PROBLEM TO SOLVE: Locate every line below that contains the word "AstBuilder" and copy it.

(Entries taken from a collection)
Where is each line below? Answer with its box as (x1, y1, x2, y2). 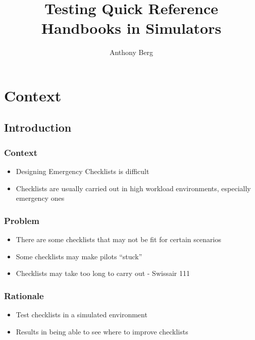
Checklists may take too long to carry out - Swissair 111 (16, 268, 190, 278)
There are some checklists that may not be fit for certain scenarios (16, 234, 221, 245)
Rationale (4, 289, 44, 302)
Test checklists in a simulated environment (16, 309, 147, 320)
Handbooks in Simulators (41, 18, 222, 38)
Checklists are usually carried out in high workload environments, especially (16, 183, 251, 193)
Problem (4, 214, 39, 226)
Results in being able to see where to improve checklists (16, 326, 188, 336)
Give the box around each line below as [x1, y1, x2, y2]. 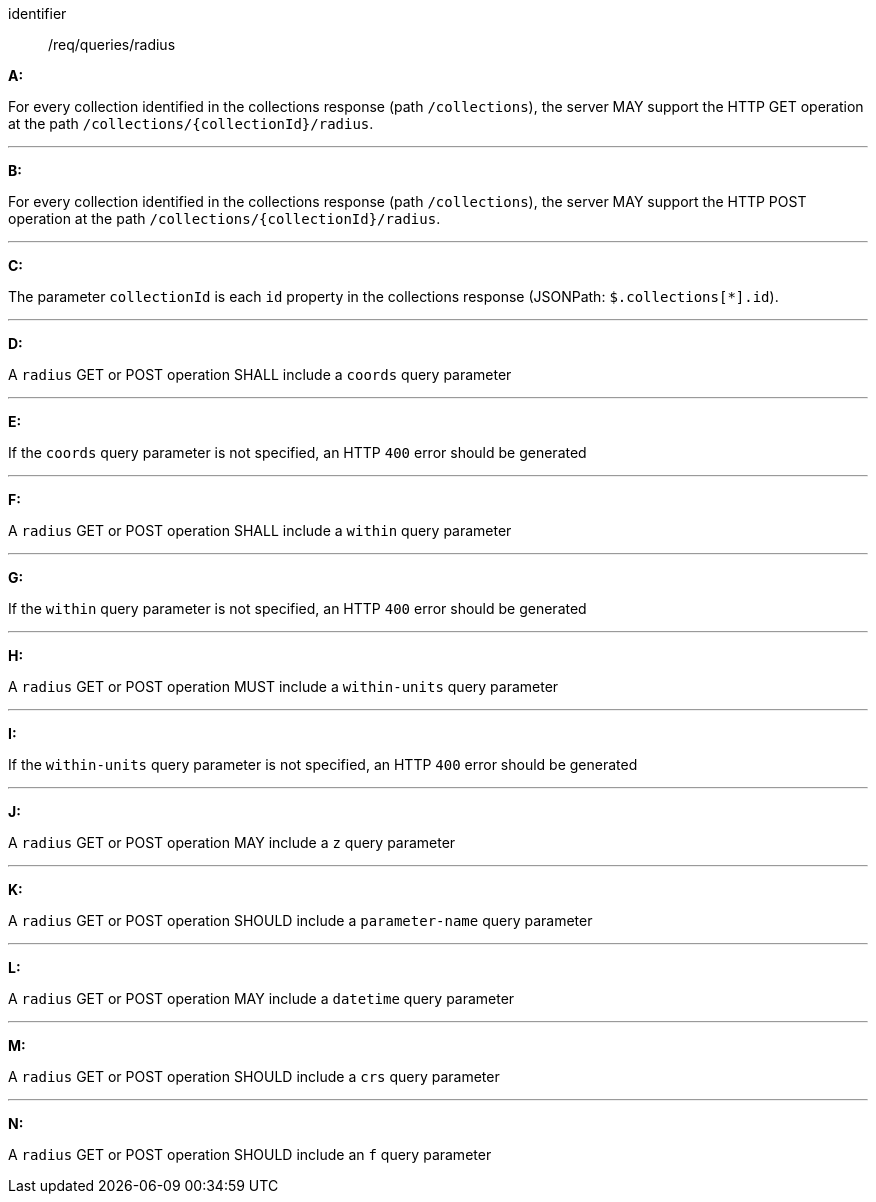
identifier [8, 5, 67, 22]
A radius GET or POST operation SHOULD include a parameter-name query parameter [8, 912, 593, 929]
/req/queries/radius [48, 36, 176, 53]
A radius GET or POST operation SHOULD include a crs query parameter [8, 1068, 500, 1085]
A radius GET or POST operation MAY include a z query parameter [8, 834, 456, 851]
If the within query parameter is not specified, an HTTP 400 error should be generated [8, 600, 587, 617]
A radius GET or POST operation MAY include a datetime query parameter [8, 990, 515, 1007]
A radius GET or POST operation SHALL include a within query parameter [8, 522, 512, 539]
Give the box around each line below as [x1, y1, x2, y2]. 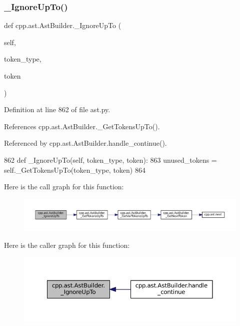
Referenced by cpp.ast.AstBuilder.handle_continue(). [4, 138, 167, 148]
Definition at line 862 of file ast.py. [4, 104, 110, 115]
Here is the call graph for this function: [4, 181, 124, 192]
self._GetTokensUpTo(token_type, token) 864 [4, 164, 145, 175]
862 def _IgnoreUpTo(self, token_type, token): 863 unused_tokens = [4, 154, 217, 165]
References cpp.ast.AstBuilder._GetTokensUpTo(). [4, 121, 160, 131]
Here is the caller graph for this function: [4, 239, 130, 250]
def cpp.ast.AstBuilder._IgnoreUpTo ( [4, 20, 121, 31]
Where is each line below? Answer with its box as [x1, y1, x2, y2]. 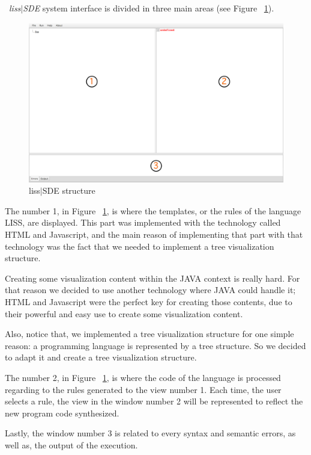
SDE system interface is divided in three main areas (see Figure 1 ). [23, 2, 274, 14]
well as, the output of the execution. [5, 438, 138, 451]
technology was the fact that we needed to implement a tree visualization [5, 240, 274, 252]
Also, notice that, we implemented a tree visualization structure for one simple [5, 327, 294, 340]
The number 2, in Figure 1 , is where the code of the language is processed [5, 371, 281, 383]
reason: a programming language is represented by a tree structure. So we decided [5, 339, 306, 351]
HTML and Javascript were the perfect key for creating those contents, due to [5, 295, 292, 308]
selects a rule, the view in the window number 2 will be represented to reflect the [5, 395, 303, 407]
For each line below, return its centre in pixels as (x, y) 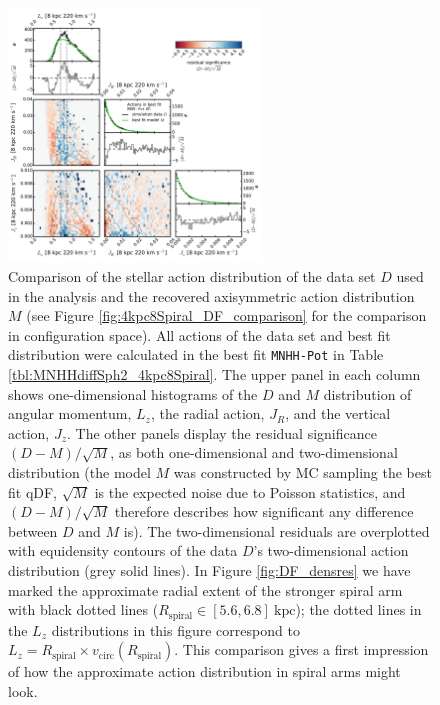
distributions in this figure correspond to (175, 629)
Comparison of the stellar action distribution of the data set (192, 275)
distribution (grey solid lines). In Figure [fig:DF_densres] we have (209, 569)
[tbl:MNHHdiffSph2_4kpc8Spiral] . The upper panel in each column (214, 374)
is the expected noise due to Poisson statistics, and (250, 491)
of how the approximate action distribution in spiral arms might (204, 671)
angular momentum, (70, 413)
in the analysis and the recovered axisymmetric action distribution (211, 295)
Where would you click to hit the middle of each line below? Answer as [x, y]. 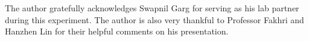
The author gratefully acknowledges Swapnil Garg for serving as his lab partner [152, 8]
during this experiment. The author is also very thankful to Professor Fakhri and [154, 19]
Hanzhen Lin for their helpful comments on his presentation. [117, 31]
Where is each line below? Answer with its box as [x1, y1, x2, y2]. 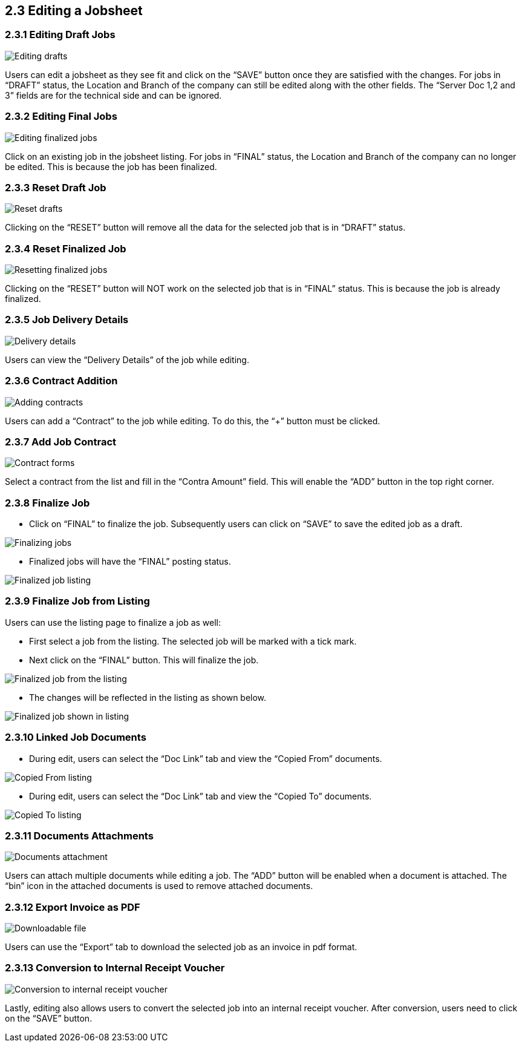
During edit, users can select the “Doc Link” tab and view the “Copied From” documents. [29, 753, 382, 764]
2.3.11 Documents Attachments [5, 829, 154, 842]
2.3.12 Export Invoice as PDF [5, 901, 140, 913]
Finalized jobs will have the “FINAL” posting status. [29, 556, 231, 567]
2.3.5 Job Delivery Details [5, 313, 129, 326]
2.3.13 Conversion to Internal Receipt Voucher [5, 962, 225, 974]
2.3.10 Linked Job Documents [5, 731, 146, 744]
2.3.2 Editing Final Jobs [5, 110, 117, 123]
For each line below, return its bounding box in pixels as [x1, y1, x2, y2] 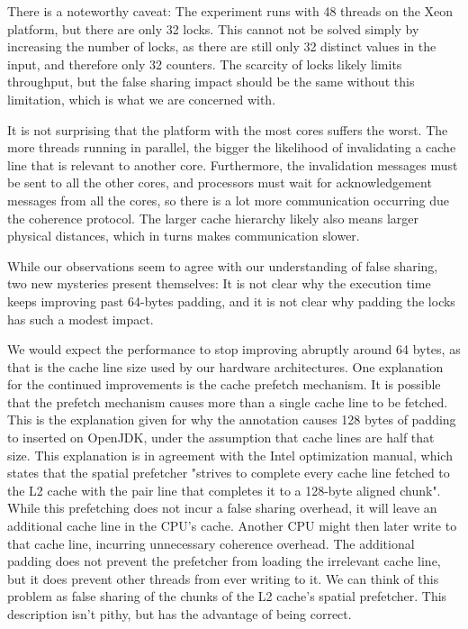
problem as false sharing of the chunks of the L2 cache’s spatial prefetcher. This [7, 587, 447, 606]
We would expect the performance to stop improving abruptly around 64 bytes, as [7, 340, 461, 359]
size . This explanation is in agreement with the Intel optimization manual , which [7, 445, 453, 464]
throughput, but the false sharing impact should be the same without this [7, 72, 415, 91]
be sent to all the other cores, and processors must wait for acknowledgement [7, 173, 432, 192]
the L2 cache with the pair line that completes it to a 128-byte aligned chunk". [7, 480, 441, 499]
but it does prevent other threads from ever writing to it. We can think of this [7, 569, 439, 588]
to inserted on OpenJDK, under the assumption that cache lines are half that [7, 428, 435, 447]
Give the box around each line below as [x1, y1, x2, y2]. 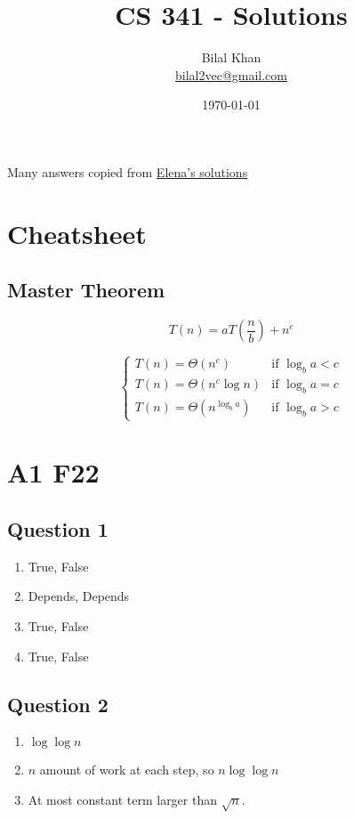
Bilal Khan [201, 48, 261, 67]
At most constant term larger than [28, 791, 217, 809]
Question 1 [7, 515, 109, 543]
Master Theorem [7, 276, 165, 304]
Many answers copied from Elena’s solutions [7, 162, 248, 181]
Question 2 [7, 690, 109, 718]
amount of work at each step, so [39, 760, 214, 779]
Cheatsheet [7, 215, 147, 251]
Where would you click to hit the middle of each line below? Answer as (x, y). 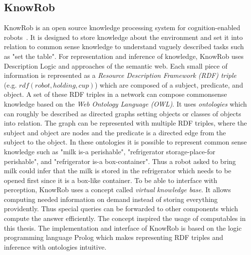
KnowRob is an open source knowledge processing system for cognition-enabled (122, 27)
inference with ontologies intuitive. (55, 246)
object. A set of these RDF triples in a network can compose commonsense (116, 94)
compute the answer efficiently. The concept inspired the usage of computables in (125, 218)
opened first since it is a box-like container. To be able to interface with (111, 180)
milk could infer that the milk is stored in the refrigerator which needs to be (118, 171)
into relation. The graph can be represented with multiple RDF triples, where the (125, 123)
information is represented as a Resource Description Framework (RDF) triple (120, 75)
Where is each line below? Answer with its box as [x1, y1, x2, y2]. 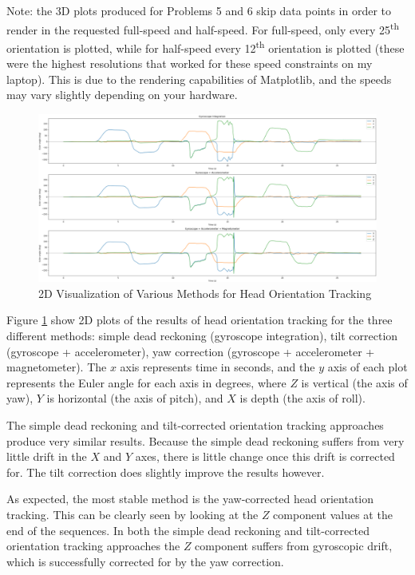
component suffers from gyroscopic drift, [195, 537, 393, 554]
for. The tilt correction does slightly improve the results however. [6, 463, 325, 480]
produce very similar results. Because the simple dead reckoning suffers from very [6, 432, 405, 449]
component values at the [273, 506, 393, 522]
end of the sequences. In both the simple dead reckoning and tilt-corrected [6, 521, 370, 538]
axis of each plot [327, 359, 408, 375]
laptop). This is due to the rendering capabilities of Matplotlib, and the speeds [6, 70, 392, 87]
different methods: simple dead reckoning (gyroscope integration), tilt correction [6, 327, 398, 343]
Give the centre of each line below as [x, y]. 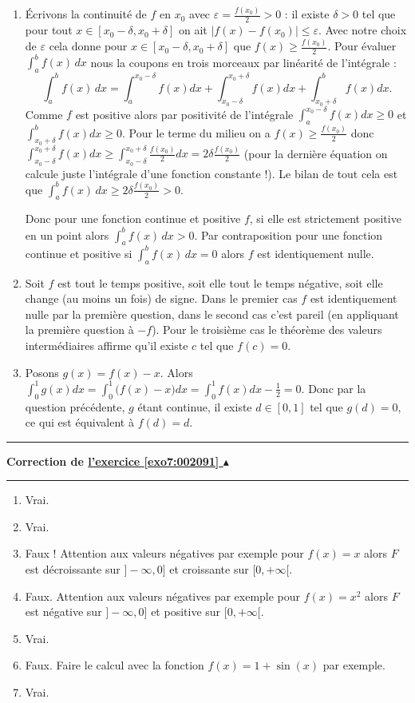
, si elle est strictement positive [325, 218]
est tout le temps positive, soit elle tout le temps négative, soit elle [220, 282]
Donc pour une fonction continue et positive [133, 218]
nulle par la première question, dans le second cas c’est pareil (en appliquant [212, 314]
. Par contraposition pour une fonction [289, 234]
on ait [193, 30]
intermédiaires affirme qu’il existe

RESPONSE TO THE TASK:
Referenced by cpp.ast.AstBuilder.handle_continue(). [4, 138, 167, 148]
References cpp.ast.AstBuilder._GetTokensUpTo(). [4, 121, 160, 131]
def cpp.ast.AstBuilder._IgnoreUpTo ( [4, 20, 121, 31]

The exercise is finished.